Items from a data source:

_ _ _ _ _

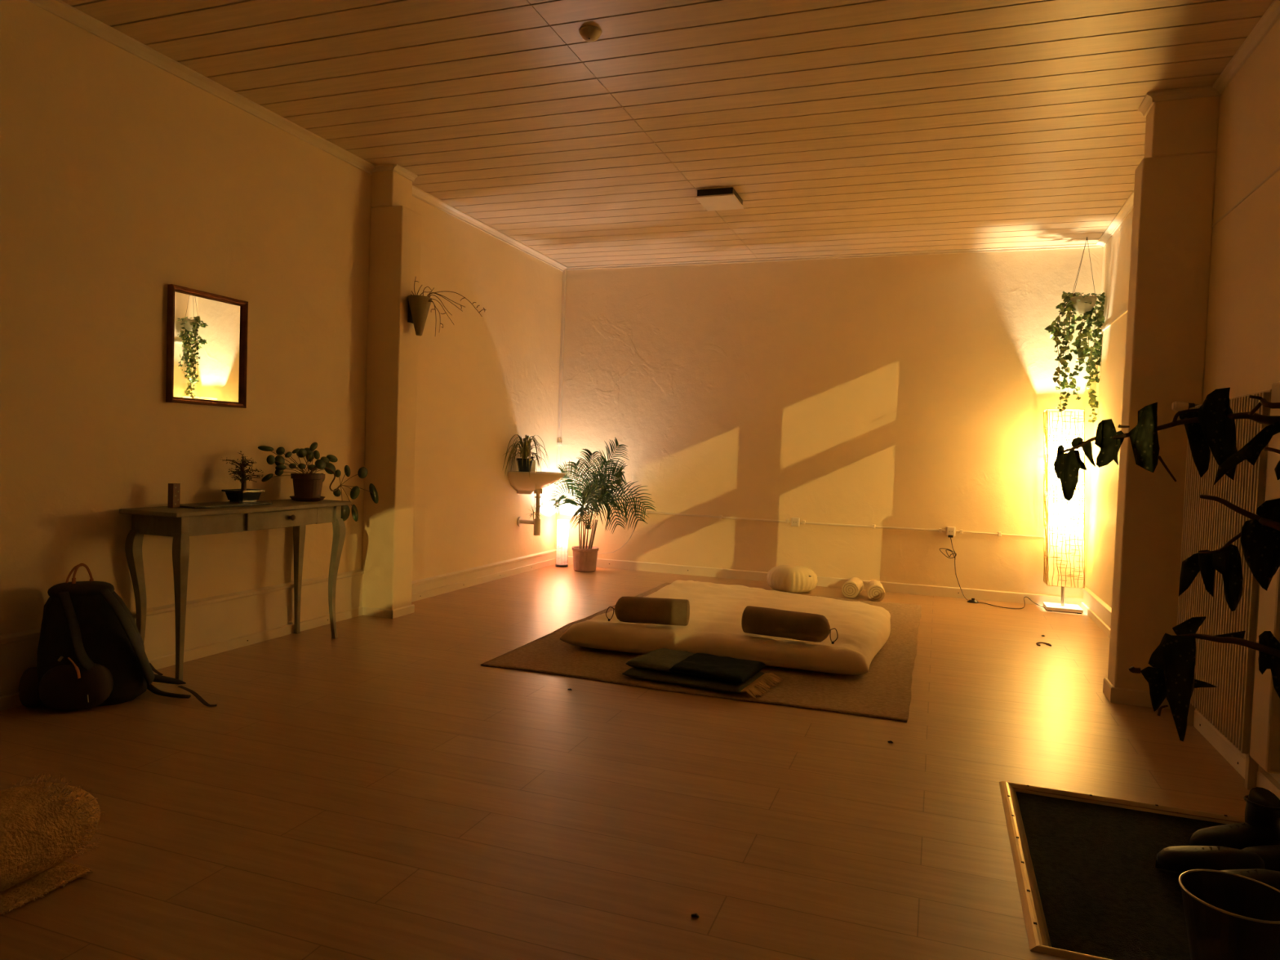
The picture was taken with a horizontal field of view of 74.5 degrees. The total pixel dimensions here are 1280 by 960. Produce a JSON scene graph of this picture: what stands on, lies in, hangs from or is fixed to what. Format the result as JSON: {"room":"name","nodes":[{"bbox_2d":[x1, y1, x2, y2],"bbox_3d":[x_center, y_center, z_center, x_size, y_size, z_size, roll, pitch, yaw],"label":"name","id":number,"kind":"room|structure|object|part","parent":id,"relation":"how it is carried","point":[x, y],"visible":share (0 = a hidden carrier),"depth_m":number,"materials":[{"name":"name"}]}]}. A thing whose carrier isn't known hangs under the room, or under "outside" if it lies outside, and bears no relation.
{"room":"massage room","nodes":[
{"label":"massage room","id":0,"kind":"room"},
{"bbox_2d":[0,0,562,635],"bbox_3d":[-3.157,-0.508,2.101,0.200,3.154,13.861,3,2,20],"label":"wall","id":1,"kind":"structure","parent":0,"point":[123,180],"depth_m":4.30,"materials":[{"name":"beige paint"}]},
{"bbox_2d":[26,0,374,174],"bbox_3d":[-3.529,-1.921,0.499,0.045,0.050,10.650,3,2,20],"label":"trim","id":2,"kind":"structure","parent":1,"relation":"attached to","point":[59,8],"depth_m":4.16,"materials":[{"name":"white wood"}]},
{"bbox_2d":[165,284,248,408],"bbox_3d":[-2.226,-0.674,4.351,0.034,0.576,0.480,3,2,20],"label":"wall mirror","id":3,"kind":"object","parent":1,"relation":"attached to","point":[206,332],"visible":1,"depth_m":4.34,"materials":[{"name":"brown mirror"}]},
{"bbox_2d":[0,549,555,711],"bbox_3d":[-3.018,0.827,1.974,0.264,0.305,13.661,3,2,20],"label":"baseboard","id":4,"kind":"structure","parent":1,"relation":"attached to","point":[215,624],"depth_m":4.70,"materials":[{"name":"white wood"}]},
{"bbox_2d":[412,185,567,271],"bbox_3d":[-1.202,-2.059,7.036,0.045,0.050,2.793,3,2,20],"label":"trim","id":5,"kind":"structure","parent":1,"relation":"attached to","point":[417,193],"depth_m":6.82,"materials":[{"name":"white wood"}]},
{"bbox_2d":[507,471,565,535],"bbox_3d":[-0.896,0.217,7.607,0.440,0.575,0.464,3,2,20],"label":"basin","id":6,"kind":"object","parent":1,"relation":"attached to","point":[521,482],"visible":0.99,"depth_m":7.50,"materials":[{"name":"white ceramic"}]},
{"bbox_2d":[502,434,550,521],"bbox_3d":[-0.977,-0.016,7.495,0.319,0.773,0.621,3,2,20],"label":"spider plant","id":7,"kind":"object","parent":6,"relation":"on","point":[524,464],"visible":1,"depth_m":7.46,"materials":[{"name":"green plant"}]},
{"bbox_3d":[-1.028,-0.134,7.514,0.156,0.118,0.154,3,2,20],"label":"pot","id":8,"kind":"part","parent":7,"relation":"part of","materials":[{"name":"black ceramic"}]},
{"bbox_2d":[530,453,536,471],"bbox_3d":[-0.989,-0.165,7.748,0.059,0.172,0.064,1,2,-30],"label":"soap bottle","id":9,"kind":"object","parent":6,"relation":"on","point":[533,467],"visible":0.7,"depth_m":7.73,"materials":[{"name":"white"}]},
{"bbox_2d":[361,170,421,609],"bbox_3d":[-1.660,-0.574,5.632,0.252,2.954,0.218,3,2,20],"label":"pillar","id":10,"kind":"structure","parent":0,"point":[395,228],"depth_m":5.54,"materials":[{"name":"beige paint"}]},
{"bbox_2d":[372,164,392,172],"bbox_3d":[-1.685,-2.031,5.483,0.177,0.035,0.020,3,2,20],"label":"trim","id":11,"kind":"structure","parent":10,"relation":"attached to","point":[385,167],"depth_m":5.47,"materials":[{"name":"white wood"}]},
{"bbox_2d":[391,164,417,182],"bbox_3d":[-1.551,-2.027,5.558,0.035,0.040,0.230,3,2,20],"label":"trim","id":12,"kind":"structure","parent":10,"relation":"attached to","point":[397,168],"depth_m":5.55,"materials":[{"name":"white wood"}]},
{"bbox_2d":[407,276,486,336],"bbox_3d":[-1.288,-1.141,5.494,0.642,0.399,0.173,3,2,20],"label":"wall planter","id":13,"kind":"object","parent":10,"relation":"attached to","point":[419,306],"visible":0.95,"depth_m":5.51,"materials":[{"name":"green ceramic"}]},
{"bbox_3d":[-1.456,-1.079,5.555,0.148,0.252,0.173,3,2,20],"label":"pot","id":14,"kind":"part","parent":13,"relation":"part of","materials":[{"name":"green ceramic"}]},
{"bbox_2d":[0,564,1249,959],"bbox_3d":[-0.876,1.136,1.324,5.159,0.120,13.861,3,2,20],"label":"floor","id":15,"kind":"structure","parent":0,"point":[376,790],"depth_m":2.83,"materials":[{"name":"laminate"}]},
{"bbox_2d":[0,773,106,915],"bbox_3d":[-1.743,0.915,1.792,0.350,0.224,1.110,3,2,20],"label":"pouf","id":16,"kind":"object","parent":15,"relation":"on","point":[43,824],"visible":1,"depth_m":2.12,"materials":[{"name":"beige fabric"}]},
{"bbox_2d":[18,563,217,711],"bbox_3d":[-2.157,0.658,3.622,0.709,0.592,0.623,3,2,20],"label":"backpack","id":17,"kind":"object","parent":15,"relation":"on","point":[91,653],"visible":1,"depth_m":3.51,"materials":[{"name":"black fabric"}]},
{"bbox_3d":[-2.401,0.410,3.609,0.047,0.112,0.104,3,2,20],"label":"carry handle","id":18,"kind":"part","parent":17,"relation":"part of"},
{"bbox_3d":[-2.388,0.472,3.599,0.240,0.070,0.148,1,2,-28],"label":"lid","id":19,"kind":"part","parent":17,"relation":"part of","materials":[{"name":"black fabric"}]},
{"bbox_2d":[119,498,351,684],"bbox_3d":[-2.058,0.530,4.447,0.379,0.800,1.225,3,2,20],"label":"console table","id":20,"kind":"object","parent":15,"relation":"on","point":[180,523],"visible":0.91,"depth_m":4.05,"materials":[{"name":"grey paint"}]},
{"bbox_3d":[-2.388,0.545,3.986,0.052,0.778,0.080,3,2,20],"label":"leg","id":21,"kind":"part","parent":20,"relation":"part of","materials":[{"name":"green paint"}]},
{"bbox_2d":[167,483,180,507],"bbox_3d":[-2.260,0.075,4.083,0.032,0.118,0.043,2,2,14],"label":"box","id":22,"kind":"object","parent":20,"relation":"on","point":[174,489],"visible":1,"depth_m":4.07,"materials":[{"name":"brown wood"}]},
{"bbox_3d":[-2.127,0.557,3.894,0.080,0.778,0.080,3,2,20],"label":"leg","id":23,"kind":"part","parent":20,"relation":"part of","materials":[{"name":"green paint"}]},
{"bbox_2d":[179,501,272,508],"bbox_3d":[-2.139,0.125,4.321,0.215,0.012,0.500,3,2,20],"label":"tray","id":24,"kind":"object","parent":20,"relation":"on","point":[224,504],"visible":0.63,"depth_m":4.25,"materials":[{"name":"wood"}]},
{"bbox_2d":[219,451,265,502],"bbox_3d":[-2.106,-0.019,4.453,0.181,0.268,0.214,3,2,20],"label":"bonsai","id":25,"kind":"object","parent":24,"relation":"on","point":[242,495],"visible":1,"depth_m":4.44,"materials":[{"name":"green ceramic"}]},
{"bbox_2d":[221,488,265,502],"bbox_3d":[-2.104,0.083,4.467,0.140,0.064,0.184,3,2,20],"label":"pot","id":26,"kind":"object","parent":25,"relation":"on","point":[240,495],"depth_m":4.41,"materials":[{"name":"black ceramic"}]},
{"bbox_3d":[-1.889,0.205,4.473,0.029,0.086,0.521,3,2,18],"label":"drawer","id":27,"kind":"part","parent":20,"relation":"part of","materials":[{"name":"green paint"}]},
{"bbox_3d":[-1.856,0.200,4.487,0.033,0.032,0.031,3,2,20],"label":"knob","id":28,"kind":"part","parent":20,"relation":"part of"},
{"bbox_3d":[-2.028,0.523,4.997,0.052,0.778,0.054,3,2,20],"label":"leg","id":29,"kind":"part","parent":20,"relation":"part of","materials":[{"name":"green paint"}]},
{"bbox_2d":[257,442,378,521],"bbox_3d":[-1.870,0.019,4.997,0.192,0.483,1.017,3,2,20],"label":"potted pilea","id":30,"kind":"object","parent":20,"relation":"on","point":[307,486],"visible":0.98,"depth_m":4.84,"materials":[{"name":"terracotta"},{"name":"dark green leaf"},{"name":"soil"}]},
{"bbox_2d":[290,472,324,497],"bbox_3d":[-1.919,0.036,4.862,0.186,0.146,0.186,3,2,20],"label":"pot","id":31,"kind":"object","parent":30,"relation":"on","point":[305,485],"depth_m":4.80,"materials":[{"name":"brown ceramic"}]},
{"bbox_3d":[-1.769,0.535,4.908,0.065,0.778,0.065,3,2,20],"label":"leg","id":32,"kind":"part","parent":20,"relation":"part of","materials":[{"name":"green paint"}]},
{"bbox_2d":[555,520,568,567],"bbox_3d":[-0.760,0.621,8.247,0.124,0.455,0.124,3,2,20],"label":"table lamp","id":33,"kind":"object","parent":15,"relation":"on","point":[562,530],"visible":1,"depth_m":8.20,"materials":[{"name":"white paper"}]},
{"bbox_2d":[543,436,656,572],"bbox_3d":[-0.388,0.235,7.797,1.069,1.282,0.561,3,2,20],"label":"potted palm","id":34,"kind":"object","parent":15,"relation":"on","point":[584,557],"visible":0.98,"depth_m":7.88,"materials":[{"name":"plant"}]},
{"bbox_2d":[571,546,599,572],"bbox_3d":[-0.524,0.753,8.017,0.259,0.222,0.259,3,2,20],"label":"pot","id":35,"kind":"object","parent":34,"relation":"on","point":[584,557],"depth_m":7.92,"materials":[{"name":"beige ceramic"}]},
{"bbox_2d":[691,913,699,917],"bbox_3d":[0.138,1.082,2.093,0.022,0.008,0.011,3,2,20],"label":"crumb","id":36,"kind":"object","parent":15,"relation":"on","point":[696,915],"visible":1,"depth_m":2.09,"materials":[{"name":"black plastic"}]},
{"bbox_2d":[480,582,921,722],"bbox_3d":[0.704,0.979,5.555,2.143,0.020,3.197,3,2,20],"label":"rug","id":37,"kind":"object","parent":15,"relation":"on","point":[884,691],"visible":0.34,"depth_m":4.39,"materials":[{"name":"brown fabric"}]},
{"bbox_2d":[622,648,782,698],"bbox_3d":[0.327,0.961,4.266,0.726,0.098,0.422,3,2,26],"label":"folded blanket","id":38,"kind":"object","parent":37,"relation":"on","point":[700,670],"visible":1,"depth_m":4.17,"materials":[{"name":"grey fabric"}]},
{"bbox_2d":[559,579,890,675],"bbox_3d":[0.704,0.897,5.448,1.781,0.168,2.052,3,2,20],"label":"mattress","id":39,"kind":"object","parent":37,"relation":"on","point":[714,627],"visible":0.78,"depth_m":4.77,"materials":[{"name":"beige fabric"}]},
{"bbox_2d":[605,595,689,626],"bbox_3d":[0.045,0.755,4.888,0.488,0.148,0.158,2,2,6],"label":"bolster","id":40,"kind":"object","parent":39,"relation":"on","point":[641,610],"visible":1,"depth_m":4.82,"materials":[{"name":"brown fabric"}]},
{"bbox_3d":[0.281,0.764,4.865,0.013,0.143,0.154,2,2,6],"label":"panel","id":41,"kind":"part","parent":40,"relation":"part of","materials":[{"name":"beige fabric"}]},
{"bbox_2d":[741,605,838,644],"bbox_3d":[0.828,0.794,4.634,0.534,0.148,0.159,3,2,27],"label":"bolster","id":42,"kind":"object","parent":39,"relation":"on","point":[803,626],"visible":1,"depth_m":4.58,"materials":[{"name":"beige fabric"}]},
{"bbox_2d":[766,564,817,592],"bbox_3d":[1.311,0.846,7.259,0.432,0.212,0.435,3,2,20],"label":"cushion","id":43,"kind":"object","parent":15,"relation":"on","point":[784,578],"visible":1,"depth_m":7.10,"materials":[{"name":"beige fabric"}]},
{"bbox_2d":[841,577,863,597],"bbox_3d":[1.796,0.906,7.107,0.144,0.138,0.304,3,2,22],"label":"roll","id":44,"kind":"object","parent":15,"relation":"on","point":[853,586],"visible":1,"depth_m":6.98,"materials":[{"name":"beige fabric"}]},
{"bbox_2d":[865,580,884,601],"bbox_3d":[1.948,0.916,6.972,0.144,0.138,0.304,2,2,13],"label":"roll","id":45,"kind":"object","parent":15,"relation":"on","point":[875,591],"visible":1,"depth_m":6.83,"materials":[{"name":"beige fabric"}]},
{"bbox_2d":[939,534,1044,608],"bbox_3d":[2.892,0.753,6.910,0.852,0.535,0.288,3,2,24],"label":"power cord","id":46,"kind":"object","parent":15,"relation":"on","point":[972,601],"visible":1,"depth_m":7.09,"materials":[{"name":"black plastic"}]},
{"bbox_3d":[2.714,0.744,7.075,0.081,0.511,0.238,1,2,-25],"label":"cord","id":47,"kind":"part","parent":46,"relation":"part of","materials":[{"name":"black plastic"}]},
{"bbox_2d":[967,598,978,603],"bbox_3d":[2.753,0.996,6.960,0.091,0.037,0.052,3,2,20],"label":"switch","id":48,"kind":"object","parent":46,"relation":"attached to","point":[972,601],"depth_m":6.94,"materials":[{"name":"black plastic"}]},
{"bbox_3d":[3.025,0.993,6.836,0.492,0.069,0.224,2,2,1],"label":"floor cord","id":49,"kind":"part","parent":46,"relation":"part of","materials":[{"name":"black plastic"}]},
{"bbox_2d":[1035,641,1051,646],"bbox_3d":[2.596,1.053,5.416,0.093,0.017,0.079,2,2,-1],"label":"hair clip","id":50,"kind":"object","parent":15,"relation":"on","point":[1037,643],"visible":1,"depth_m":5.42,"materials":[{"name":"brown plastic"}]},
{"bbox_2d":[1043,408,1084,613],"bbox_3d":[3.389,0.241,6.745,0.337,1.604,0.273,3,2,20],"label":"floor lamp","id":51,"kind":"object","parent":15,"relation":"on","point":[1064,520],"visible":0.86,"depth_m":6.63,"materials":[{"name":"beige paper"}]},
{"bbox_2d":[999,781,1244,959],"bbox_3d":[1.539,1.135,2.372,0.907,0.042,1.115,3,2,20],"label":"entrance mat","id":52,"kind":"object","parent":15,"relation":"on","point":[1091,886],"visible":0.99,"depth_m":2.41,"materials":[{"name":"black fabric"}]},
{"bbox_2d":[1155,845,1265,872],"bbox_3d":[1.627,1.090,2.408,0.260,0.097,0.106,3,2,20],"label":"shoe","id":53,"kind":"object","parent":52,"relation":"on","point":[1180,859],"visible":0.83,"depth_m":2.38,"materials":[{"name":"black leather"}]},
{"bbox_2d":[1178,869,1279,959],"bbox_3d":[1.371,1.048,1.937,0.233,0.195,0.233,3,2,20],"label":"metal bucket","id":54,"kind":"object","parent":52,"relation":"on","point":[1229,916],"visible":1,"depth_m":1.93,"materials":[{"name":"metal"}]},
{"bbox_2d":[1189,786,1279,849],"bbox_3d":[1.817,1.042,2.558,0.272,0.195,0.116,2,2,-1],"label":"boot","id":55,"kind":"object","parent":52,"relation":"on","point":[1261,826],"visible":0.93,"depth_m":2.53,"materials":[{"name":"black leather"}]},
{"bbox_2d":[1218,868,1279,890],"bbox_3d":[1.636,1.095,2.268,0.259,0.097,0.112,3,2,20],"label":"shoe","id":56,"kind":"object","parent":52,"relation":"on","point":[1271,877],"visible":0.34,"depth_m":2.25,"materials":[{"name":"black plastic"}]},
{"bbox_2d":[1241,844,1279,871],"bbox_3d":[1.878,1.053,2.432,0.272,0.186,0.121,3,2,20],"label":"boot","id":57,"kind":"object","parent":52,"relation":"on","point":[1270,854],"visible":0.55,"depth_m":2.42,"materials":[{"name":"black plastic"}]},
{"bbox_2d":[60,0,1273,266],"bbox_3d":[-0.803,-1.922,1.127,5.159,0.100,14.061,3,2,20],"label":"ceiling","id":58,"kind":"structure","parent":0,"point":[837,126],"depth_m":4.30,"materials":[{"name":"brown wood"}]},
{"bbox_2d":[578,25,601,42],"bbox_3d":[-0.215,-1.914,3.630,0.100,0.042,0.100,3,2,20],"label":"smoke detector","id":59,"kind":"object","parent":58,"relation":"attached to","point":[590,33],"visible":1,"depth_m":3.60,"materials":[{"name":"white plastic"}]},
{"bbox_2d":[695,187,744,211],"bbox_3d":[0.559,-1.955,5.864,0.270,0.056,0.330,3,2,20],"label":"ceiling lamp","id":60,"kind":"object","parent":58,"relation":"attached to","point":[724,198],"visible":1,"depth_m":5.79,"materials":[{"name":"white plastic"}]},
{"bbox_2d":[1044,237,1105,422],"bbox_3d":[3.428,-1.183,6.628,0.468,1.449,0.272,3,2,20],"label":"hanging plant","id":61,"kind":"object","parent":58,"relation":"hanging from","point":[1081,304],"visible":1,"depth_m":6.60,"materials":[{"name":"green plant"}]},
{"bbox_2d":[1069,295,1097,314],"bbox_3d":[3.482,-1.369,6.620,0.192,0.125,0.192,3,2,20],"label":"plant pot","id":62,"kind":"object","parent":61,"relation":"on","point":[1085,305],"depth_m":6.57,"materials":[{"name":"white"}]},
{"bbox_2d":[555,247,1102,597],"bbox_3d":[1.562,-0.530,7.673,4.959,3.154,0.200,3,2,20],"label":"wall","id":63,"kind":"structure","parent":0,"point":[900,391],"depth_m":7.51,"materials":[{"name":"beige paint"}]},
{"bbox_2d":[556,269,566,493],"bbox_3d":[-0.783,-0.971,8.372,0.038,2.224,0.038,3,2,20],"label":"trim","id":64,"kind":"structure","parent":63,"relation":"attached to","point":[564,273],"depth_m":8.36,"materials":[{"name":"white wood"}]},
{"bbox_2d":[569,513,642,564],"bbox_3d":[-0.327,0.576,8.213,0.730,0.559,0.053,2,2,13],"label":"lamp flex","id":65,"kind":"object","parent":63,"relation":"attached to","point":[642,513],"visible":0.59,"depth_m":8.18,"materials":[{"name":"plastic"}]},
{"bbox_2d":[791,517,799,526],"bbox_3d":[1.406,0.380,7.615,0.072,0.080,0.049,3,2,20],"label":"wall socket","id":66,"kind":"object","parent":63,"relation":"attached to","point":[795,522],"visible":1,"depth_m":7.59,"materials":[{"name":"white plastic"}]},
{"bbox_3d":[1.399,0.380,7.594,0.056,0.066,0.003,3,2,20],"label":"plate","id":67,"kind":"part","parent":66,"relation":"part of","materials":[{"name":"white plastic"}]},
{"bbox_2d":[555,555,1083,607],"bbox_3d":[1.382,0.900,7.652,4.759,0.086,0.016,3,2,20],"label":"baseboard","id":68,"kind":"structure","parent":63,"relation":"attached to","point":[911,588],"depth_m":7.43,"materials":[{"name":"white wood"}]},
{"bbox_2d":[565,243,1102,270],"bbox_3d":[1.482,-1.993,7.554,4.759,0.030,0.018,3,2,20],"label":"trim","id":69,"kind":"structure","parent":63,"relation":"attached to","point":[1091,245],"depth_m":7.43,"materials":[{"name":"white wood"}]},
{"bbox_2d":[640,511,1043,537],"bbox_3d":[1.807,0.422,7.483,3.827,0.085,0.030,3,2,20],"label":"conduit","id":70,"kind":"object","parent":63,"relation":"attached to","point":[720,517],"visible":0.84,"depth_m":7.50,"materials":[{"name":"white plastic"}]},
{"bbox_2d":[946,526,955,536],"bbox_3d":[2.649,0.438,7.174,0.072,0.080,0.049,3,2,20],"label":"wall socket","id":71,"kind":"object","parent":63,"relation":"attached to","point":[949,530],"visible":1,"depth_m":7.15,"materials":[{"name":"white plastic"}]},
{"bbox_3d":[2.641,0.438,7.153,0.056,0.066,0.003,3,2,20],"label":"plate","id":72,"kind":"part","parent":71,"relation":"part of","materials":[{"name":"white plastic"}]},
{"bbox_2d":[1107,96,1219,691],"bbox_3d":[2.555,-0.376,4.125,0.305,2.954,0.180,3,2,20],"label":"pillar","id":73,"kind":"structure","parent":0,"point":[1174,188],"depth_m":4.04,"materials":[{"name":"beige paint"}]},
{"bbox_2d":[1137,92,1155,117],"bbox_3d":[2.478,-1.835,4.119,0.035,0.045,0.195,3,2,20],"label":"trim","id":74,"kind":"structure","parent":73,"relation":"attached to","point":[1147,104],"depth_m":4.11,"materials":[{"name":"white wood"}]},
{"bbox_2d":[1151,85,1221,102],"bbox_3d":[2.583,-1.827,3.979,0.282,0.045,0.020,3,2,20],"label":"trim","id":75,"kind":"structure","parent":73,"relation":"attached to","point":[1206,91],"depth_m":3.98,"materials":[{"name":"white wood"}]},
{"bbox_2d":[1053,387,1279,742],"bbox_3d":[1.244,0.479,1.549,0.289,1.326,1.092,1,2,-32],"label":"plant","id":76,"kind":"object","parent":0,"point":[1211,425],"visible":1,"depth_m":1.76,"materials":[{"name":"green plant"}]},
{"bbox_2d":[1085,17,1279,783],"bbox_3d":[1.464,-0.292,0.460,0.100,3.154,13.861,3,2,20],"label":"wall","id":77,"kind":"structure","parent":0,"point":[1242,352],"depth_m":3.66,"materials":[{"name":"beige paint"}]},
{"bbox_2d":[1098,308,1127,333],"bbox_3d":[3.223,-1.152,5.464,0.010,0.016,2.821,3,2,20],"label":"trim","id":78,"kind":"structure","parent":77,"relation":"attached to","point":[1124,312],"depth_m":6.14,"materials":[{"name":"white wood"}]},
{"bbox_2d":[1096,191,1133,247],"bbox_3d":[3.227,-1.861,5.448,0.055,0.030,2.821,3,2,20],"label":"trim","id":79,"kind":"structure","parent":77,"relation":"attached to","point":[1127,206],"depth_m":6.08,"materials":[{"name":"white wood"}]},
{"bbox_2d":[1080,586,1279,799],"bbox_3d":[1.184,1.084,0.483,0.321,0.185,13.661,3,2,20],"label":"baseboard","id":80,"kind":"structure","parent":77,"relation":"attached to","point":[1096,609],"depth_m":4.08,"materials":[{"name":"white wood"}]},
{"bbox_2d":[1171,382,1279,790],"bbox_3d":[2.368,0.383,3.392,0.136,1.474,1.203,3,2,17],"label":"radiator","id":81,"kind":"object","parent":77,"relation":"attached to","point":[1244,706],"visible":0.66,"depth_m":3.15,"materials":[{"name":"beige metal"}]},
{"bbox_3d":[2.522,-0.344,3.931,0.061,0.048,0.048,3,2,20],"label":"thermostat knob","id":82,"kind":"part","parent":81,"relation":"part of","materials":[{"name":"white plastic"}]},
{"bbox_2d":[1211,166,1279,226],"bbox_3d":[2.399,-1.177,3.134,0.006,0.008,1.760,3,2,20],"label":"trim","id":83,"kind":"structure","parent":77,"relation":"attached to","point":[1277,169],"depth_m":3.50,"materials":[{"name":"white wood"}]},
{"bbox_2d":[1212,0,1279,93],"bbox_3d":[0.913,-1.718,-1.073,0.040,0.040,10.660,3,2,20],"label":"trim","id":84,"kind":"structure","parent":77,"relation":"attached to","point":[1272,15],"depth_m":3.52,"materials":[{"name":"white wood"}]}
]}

_ _ _ _ _

Scan the data above for the string "knob" and copy each line where it appears.

{"bbox_3d":[-1.856,0.200,4.487,0.033,0.032,0.031,3,2,20],"label":"knob","id":28,"kind":"part","parent":20,"relation":"part of"},
{"bbox_3d":[2.522,-0.344,3.931,0.061,0.048,0.048,3,2,20],"label":"thermostat knob","id":82,"kind":"part","parent":81,"relation":"part of","materials":[{"name":"white plastic"}]},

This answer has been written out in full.